Most of the funds I have available for trading are in a self directed IRA and are subject to restrictions which limit flexibility. Any suggestions as to how to cope with and overcome these limits?

Michael Loren said...

I am also in an IRA, but I trade with ETF's. Since I am not a daily trader, I don't have the urge to trade all the time. Sometimes, I need to wait, especially when the market is going sideways or up. If the market goes down, my stops may end a trade and I am left with more cash and then I need to think about getting into a new trade or add on to an exiting one. It is becoming clearer to me that there may be bearish events that will influence things, but I don't think I've heard any knowledgeable experienced guys who really know where the market is going. Most people are expecting some sort of correction, but with low interest rates and federal tarp money coming into the system despite high unemployment, we need to be somewhat long on this market.

Anonymous said...

CDR cancelled its dividend last April= no yield.

Bill Kraft, said...

Thanks for writing, Gary. You're definitely not alone. That's one of the reasons I try to set up plays so the actual price movement takes me out rather than what my prediction of that movement may be.
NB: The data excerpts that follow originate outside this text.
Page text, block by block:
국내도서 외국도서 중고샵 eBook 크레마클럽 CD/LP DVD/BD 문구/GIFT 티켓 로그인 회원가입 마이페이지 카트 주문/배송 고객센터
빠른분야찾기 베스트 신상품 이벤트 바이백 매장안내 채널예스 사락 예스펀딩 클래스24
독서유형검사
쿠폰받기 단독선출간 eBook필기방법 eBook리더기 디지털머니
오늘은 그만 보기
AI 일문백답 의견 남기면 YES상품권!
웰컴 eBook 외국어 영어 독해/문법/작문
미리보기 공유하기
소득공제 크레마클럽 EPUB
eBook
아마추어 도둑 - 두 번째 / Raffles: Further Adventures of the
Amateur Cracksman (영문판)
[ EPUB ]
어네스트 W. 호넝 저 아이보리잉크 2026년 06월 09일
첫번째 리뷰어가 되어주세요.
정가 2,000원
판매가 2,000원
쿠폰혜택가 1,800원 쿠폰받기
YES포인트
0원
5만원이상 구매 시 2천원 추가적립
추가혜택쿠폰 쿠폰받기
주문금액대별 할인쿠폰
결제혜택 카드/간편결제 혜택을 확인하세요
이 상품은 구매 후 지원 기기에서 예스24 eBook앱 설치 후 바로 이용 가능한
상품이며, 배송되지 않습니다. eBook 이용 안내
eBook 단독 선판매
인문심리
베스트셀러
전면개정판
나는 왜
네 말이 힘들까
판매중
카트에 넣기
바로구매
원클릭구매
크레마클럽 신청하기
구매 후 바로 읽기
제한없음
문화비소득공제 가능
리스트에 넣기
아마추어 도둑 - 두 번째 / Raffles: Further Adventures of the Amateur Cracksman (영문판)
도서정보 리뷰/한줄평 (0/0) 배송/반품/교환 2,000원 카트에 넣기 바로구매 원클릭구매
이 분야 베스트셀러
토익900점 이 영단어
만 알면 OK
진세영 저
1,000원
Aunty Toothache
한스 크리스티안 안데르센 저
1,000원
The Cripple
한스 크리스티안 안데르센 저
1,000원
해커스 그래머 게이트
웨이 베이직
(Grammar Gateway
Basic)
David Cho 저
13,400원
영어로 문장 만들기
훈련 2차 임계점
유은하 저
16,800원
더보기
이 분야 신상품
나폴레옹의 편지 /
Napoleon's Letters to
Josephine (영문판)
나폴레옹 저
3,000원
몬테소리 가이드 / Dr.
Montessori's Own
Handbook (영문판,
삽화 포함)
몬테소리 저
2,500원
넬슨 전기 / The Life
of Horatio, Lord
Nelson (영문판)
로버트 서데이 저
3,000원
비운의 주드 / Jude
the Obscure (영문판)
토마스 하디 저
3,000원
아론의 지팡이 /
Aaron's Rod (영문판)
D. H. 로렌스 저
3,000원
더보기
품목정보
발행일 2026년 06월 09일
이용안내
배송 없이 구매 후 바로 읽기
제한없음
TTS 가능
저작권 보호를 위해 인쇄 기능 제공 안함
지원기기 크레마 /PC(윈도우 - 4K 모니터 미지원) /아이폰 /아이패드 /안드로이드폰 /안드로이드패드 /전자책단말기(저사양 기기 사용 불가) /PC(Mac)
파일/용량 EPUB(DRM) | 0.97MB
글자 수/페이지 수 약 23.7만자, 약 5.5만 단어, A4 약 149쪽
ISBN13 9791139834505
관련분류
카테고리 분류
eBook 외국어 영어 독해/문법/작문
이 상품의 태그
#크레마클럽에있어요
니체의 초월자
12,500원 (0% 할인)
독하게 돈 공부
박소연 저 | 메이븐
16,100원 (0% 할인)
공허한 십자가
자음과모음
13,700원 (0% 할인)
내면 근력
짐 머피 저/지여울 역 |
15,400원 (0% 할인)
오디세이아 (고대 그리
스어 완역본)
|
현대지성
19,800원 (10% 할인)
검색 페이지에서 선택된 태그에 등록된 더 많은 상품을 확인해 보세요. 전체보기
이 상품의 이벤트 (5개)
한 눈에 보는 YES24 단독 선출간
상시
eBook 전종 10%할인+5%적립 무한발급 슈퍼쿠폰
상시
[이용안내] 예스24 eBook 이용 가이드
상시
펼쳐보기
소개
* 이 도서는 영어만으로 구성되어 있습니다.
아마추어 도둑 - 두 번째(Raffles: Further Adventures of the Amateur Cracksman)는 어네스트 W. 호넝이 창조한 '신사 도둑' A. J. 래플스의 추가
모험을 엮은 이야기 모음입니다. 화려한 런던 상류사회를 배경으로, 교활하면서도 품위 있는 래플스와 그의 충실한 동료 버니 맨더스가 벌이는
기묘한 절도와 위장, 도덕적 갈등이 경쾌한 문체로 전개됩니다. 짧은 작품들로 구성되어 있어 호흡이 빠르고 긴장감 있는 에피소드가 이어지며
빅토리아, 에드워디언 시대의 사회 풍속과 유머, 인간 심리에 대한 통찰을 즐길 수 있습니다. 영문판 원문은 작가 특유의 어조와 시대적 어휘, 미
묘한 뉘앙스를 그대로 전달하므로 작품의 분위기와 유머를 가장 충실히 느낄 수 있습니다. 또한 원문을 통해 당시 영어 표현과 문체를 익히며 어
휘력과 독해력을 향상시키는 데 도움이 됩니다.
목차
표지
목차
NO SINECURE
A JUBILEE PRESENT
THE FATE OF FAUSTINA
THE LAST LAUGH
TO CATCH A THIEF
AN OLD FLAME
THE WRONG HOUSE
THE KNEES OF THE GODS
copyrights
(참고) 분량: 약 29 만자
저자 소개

Here's to great success!
Bill Kraft

Bill Kraft, said...

Thanks for the kind words about the article, Bills754. There are ordinarily two categories of restrictions when dealing with self-directed IRAs. The first are the governmental regulations and the other are restrictions imposed by individual brokerage houses. For example, governmental regulations might permit the sale of naked puts while your broker may not allow that in an IRA or with individual investors. There is little one can do when the restriction is governmentally imposed, but when it is broker imposed, one can discuss it with the broker in an effort to negotiate what you want or, failing that, find a broker that will permit what you want. After all, it is your money.
Bill Kraft

Bill Kraft, said...

Thanks for writing, Michael. You hit the nail on the head when you wrote: "...I don't think I've heard any knowledgeable experienced guys who really know where the market is going." That statement is always true. "Experts" may have strong opinions of what a market is about to do, but they are nothing but opinions. Those opinions can well be wrong and need only a piece of unexpected news to prove them wrong. We do know that the market will correct, but the question is when and no one can answer that with certainty. It could be tomorrow or next week or next month or next year. The old adage "play it 'til it breaks" comes to mind. Right now, the market has been continuing bullish. It is coming upon an area of resistance, but until it stops being bullish why play against the direction?
Bill Kraft

Bill Kraft, said...

Thanks, Anonymous, I must have gotten bad info on the CDR dividend. Without a dividend, CDR is a much less attractive play as far as I am concerned. I appreciate your catching me on that one.